C’est leur premier dîner au restaurant côte à côte, il est tourné vers elle (vers moi) et lui parle en souriant. Rien de décisif n’a encore eu lieu. Ses yeux ne se détournent pas d’elle dans l’agitation ambiante où leurs silences ne les embarrassent pas. Je ne la vois que de quart, son corps mince est retenu, légèrement penché en avant. Elle lève de temps en temps les yeux vers lui avec des sourires fugitifs. Ils sont beaux et doux, je laisse pénétrer en moi ces ondes que je leur vole. Youkiko me dit : « Ils ont la moitié de mon âge » ; je dis : « Ils ont le tiers du mien ».

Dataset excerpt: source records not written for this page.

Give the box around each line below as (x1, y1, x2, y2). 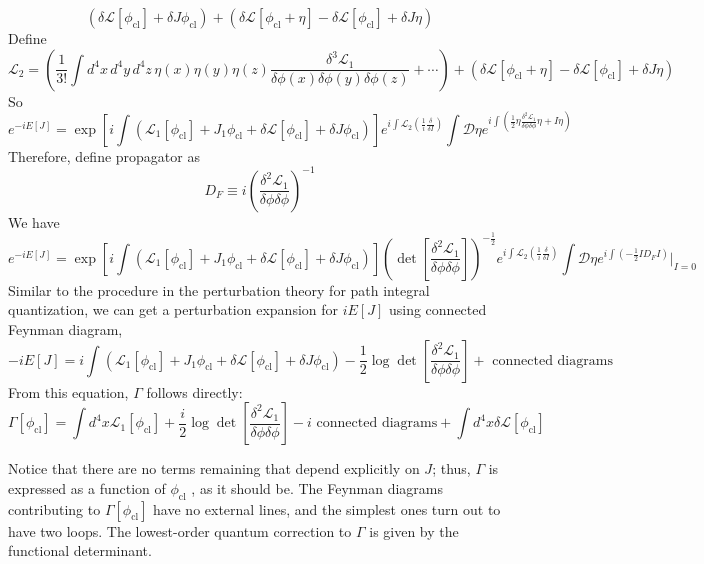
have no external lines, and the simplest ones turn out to (153, 498, 501, 519)
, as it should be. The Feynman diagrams (191, 477, 444, 498)
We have (8, 211, 60, 232)
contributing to (8, 498, 101, 519)
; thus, (432, 458, 471, 479)
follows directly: (146, 381, 243, 402)
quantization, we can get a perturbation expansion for (8, 299, 339, 320)
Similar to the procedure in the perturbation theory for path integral (8, 279, 430, 300)
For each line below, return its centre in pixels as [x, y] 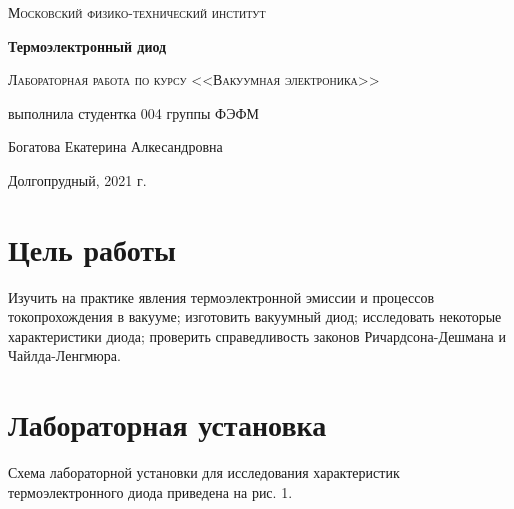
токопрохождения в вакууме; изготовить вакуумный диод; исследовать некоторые [255, 316]
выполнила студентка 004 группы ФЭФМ [133, 112]
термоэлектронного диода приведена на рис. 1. [150, 491]
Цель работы [92, 248]
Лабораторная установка [167, 424]
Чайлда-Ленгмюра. [64, 355]
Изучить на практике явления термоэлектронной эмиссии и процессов [221, 296]
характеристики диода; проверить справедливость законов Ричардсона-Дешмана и [257, 335]
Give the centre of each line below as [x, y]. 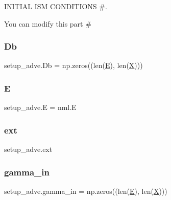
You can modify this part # [48, 23]
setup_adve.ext [28, 149]
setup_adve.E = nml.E [40, 107]
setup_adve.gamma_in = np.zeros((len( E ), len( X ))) [86, 191]
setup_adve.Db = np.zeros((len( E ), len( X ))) [74, 65]
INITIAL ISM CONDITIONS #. [56, 6]
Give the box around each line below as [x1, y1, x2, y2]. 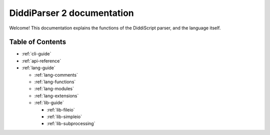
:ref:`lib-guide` [34, 100, 64, 106]
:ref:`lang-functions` [34, 79, 76, 85]
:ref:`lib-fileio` [46, 107, 75, 113]
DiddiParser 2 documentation [9, 7, 134, 18]
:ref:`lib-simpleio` [46, 114, 82, 120]
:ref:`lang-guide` [21, 65, 56, 71]
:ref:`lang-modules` [34, 86, 74, 92]
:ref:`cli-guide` [21, 51, 51, 57]
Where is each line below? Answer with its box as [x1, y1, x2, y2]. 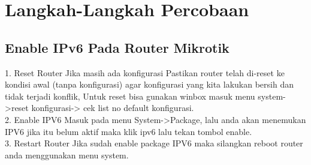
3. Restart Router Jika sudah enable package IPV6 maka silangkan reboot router [5, 137, 303, 149]
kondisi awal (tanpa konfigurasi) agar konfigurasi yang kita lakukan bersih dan [5, 78, 294, 91]
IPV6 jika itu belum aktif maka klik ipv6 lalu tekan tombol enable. [5, 125, 252, 137]
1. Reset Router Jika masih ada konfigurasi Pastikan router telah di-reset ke [5, 66, 285, 79]
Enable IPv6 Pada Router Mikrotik [5, 38, 230, 56]
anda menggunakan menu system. [5, 148, 129, 161]
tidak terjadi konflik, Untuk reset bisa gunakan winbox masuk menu [5, 89, 255, 102]
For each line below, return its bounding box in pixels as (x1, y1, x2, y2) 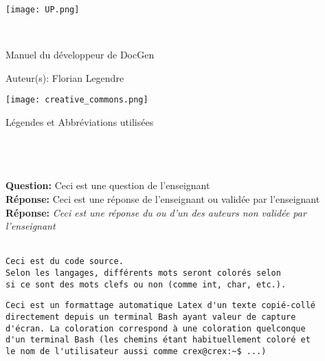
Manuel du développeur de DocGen (5, 47, 155, 62)
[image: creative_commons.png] (5, 95, 148, 105)
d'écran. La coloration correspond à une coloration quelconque (5, 323, 306, 333)
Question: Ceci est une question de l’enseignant (5, 178, 210, 193)
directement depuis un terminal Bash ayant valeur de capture (5, 312, 296, 322)
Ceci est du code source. (5, 256, 124, 267)
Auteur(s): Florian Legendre (5, 70, 124, 85)
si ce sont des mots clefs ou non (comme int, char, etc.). (5, 279, 287, 289)
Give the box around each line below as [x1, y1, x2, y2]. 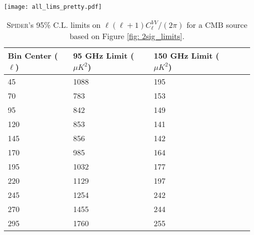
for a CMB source [186, 19, 248, 30]
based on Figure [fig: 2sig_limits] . [69, 30, 185, 42]
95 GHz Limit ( [73, 49, 134, 61]
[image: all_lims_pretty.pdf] [4, 3, 102, 10]
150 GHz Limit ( [153, 49, 219, 61]
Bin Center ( [8, 49, 58, 61]
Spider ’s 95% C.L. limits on [6, 19, 101, 30]
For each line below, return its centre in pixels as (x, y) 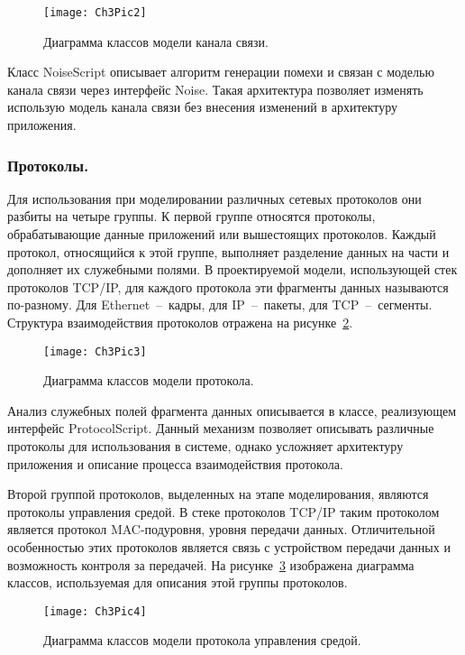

Dans une arrière-salle à gauche, des collègues ont amené chacun une amie pour occasionner des rencontres. « Obligation de plaire, m’explique Youkiko. Il y a celles qui parlent, qui meublent et qui travaillent sans le vouloir pour celles qui séduisent en silence par du je-ne-sais-quoi. Je me retrouvais toujours dans le mauvais groupe, je riais, j’animais le dîner pendant que d’autres filles trouvaient discrètement l’âme sœur ».
Dans une arrière-salle à droite, un groupe de collègues hommes parle bruyamment. L’un s’éponge le visage avec un mouchoir d’un geste vif et quotidien. Ici il n’y a pas obligation de plaire.